Ocorre que esta Corte já assentou, a respeito de emissão de notas fiscais com a anotação alegadamente equivocada do CNPJ da campanha, que “o procedimento correto para regularizar a situação seria a candidata buscar o cancelamento das notas junto ao estabelecimento comercial, tal como dispõem os arts. 59 e 92, § 6º, da Resolução TSE n. 23.607/19” (REl n. 0600485-67.2020.6.21.0062, Relator: Des. Eleitoral Amadeo Henrique Ramella Buttelli, julgado em 23.9.2021), providência não demonstrada nos autos.
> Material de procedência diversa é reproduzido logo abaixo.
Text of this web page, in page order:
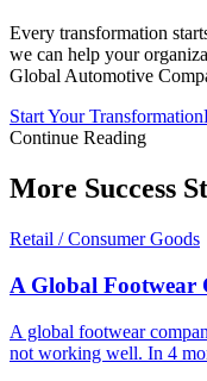
Every transformation
we can help your
Global Automotive
Start Your Transformation
Continue Reading
More Success
Retail / Consumer Goods
A Global Footwear
A global footwear
not working well. In 4
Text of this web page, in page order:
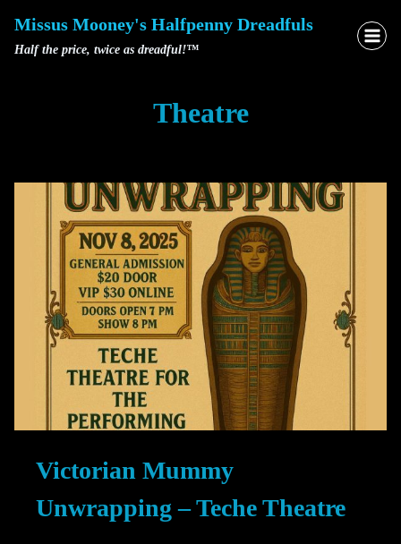
content
Missus Mooney's Halfpenny Dreadfuls
Half the price, twice as dreadful!™
Theatre
Victorian Mummy
Unwrapping – Teche Theatre
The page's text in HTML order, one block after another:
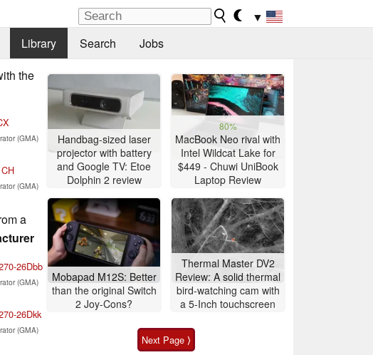
▼
Library Search Jobs
the
(GMA)
(GMA)
a
26Dbb
(GMA)
26Dkk
(GMA)
Handbag-sized laser
projector with battery
and Google TV: Etoe
Dolphin 2 review
80%
MacBook Neo rival with
Intel Wildcat Lake for
$449 - Chuwi UniBook
Laptop Review
Mobapad M12S: Better
than the original Switch
2 Joy-Cons?
Thermal Master DV2
Review: A solid thermal
bird-watching cam with
a 5-Inch touchscreen
Next Page ⟩
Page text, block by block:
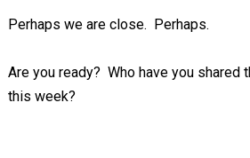
Perhaps we are close. Perhaps.
Are you ready? Who have you shared
this week?
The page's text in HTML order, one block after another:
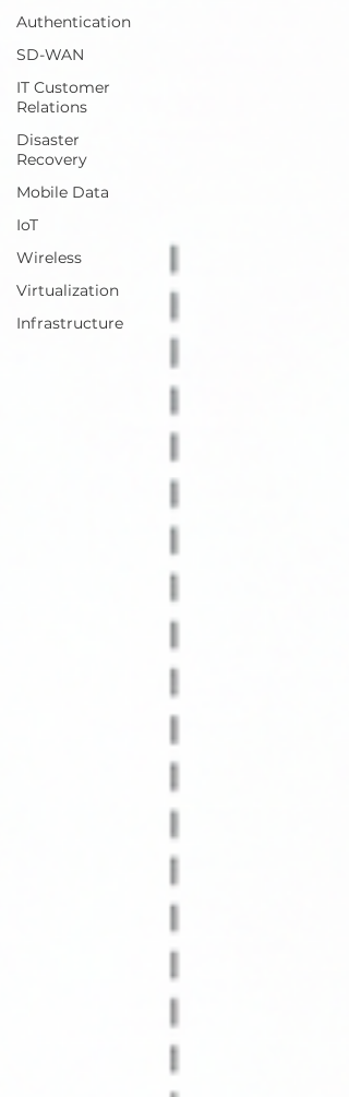
Authentication
SD-WAN
IT Customer
Relations
Disaster
Recovery
Mobile Data
IoT
Wireless
Virtualization
Infrastructure
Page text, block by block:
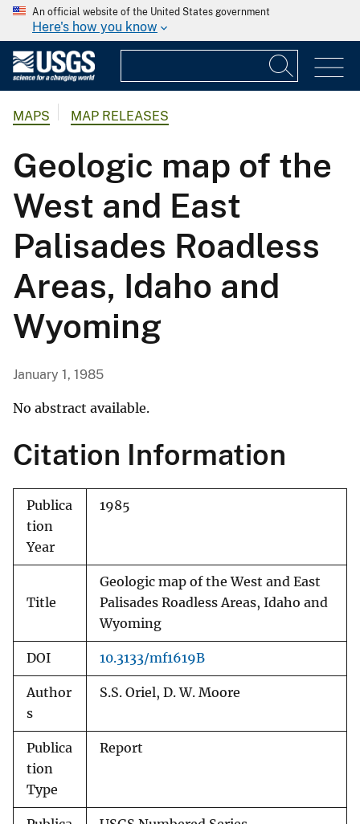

Assim, diante da constatação de gastos em cruzamento de informações pela Justiça Eleitoral, está caracterizada a omissão de registro de despesas, infringindo o disposto no art. 53, inc. I, al. “g”, da Resolução TSE n. 23.607/19, que impõe que a prestação de contas deva ser composta das informações relativas a todos os gastos eleitorais, devidamente especificados.

Nessa linha, o TSE entende que “gastos não declarados que tenham sido informados por fornecedores por meio do Sistema de Registro de Informações Voluntárias, e/ou constem de notas fiscais oriundas das Secretarias das Fazendas Estaduais e Municipais, (...) constituem omissão de despesas” (TSE; Prestação de Contas n. 97795, Acórdão, Relator Min. Luís Roberto Barroso, DJE, Tomo 241, Data 16.12.2019, p. 73).

Além disso, as despesas não declaradas implicam, igualmente, sonegação de informações a respeito dos valores empregados para a quitação dos gastos de campanha, cujo trânsito ocorreu de forma paralela à contabilidade formal da prestadora de contas, caracterizando o recurso como de origem não identificada.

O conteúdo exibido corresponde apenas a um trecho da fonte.